# NASH ARE YOU ALRIGHT?



## Triple E (Apr 28, 2011)

*Nash please let us know if you and your are alright. I am praying for you buddy. If you need anything and I mean anything let us know. *


----------



## Guest (Apr 28, 2011)

RE: NASH ARE YOU ALRIGHT?

steve ,, hollis has heard from one of his family members ,, and he is ok ,, he was out and about when all this happened ,, but he is still kicking ,, and that is a BIG PLUS ,,


----------



## Triple E (Apr 29, 2011)

Re: NASH ARE YOU ALRIGHT?

Thank you rod.   :approve: Very good to hear.  By the way.  You were right on with the Cig-lighter.  It is wired to the the chassis.  Thanks.


----------



## try2findus (Apr 29, 2011)

Re: NASH ARE YOU ALRIGHT?

Thank goodness it appears all of our RVUSA friends have made it through these storms intact.

We are praying for the victims and their families.


----------



## H2H1 (Apr 29, 2011)

Re: NASH ARE YOU ALRIGHT?

Sorry Steve I thought I had you on CC when I sent out the message that Nash was OK. SORRY


----------



## Triple E (Apr 29, 2011)

Re: NASH ARE YOU ALRIGHT?

No problem Hollis.  I was pretty worried as I know that is close to his home.  Has anyone heard from Gerald, Whitey.  Doesn't he also live close to that area?


----------



## H2H1 (Apr 29, 2011)

Re: NASH ARE YOU ALRIGHT?

everyone is OK, I spoke to Gerald last night, I also got a email from JR (Randy and Jeanie) they are OK. They are washing and waxing there RV for an up coming trip.
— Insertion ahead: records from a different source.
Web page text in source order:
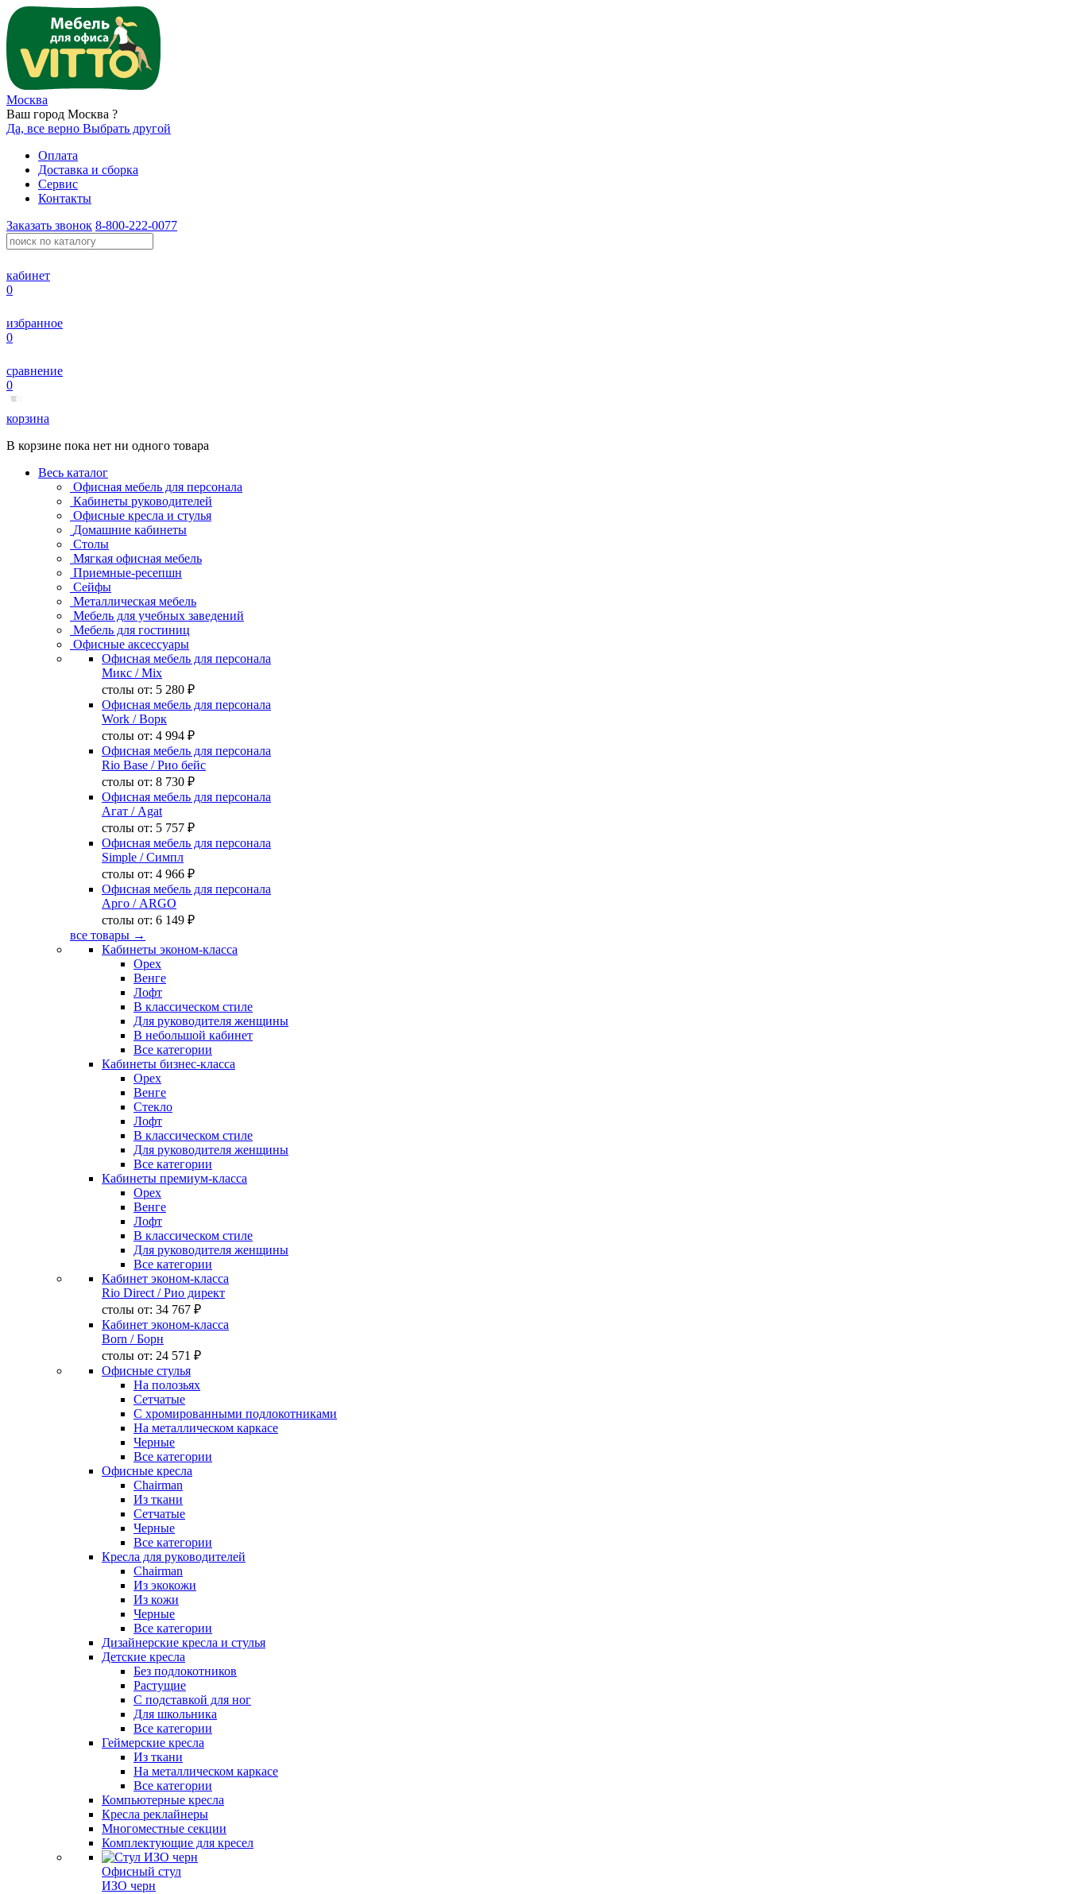
Москва
Ваш город Москва ?
Да, все верно Выбрать другой
Оплата
Доставка и сборка
Сервис
Контакты
Заказать звонок 8-800-222-0077
кабинет
0
избранное
0
сравнение
0
корзина
В корзине пока нет ни одного товара
Весь каталог
Офисная мебель для персонала
Кабинеты руководителей
Офисные кресла и стулья
Домашние кабинеты
Столы
Мягкая офисная мебель
Приемные-ресепшн
Сейфы
Металлическая мебель
Мебель для учебных заведений
Мебель для гостиниц
Офисные аксессуары
Офисная мебель для персонала
Микс / Mix
столы от: 5 280 ₽
Офисная мебель для персонала
Work / Ворк
столы от: 4 994 ₽
Офисная мебель для персонала
Rio Base / Рио бейс
столы от: 8 730 ₽
Офисная мебель для персонала
Агат / Agat
столы от: 5 757 ₽
Офисная мебель для персонала
Simple / Симпл
столы от: 4 966 ₽
Офисная мебель для персонала
Арго / ARGO
столы от: 6 149 ₽
все товары →
Кабинеты эконом-класса
Орех
Венге
Лофт
В классическом стиле
Для руководителя женщины
В небольшой кабинет
Все категории
Кабинеты бизнес-класса
Орех
Венге
Стекло
Лофт
В классическом стиле
Для руководителя женщины
Все категории
Кабинеты премиум-класса
Орех
Венге
Лофт
В классическом стиле
Для руководителя женщины
Все категории
Кабинет эконом-класса
Rio Direct / Рио директ
столы от: 34 767 ₽
Кабинет эконом-класса
Born / Борн
столы от: 24 571 ₽
Офисные стулья
На полозьях
Сетчатые
С хромированными подлокотниками
На металлическом каркасе
Черные
Все категории
Офисные кресла
Chairman
Из ткани
Сетчатые
Черные
Все категории
Кресла для руководителей
Chairman
Из экокожи
Из кожи
Черные
Все категории
Дизайнерские кресла и стулья
Детские кресла
Без подлокотников
Растущие
С подставкой для ног
Для школьника
Все категории
Геймерские кресла
Из ткани
На металлическом каркасе
Все категории
Компьютерные кресла
Кресла реклайнеры
Многоместные секции
Комплектующие для кресел
Офисный стул
ИЗО черн

BTW Nash has headed by to Paul Grist camp ground. How are you coming with yours , about ready to put it on the road?


----------



## Triple E (Apr 29, 2011)

Re: NASH ARE YOU ALRIGHT?

Well, I have new A/C parts and pieces, new radiator, refilled with extended anti-freeze, new fan bearing seal, valve adjustments and gaskets, extended my slobber tube and a big fat bill.  But,,,,,,I did get a free CAT coffee cup.
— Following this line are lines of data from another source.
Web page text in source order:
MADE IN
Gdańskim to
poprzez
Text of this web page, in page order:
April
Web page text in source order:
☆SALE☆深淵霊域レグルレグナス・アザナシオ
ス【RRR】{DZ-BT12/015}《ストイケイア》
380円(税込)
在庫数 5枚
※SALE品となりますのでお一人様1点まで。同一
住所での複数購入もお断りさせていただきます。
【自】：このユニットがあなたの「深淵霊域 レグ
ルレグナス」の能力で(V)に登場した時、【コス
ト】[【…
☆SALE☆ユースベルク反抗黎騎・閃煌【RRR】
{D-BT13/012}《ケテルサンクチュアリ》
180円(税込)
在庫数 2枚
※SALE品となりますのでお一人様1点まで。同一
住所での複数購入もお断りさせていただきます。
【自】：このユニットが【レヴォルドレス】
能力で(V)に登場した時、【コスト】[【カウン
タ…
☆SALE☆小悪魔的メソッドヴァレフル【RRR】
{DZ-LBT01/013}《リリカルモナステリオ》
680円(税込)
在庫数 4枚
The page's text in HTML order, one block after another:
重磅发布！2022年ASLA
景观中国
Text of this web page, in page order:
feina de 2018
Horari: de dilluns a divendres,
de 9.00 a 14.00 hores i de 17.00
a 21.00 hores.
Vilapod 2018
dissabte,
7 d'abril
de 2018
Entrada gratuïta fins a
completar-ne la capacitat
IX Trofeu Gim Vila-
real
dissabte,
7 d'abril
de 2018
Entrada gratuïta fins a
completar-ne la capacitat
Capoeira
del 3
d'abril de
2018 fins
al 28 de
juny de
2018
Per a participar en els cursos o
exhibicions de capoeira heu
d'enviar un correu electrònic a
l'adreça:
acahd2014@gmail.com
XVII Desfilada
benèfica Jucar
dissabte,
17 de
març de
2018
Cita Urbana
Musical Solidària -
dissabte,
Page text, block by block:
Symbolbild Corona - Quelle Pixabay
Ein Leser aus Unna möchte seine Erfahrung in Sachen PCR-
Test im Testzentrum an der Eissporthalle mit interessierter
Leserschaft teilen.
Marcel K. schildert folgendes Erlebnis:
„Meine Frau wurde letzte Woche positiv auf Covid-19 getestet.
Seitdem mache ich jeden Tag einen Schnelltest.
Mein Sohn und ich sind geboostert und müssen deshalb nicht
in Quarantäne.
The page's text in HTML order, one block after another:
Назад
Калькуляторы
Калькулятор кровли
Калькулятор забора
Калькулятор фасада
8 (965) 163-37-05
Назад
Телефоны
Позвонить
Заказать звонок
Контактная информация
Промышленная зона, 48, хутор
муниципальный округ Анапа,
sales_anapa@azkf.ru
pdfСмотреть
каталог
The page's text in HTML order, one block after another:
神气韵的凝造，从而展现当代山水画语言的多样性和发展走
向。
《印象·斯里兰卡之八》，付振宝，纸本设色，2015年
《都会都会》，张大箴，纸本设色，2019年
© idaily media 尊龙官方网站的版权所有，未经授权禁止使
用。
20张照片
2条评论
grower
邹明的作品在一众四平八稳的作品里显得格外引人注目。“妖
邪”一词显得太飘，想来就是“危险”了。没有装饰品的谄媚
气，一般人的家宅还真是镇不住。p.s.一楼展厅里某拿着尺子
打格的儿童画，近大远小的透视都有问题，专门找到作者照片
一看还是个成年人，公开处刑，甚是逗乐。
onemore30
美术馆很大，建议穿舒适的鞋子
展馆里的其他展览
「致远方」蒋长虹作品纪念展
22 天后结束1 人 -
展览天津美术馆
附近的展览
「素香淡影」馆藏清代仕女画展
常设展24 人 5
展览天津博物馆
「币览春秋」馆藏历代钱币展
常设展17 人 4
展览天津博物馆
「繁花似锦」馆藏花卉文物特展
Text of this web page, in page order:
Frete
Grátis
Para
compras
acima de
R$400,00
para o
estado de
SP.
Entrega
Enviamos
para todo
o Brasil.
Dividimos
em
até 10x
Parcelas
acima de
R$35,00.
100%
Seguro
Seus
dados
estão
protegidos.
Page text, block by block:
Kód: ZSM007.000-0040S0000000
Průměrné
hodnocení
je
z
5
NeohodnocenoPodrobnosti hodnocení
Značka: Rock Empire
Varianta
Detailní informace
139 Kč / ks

Next project, oil change, wash and wax.


----------



## whitey (May 1, 2011)

RE: NASH ARE YOU ALRIGHT?

UPDATE;

I got a E-mail from Nash today and they are OK and doing fine they had one tree to blow down in their Yard and fell on a storage shed it total the shed and the motorcycle that was store in side of it. they  had been down to Paul Grit's St Pk and they didn't have any Telephone or Internet so they have been out of touch of what was happen on Skype and RV USA.


----------



## H2H1 (May 1, 2011)

Re: NASH ARE YOU ALRIGHT?

Gerald I got the same email so glad that all they lost


----------



## C Nash (May 1, 2011)

Re: NASH ARE YOU ALRIGHT?

Thanks to all for the concern.  Yes we are fine and buildings can be replaced.  JUst glad the tree didn't hit the house where the Grandson , his wife and our Great grandson were.  Alabama was hit hard.  Worst I have ever seen.  So far the death count is around 250 is the reports we are getting.  We were on the road and the cg where we were has no cell ph service or internet connection.  We had to come back to get in touch with insurance co and take care of the damage.  Folks in Alabama and over the nation are really helping those in need.


----------



## akjimny (May 1, 2011)

Re: NASH ARE YOU ALRIGHT?

The good news is you and your family are all okay.  God bless.


----------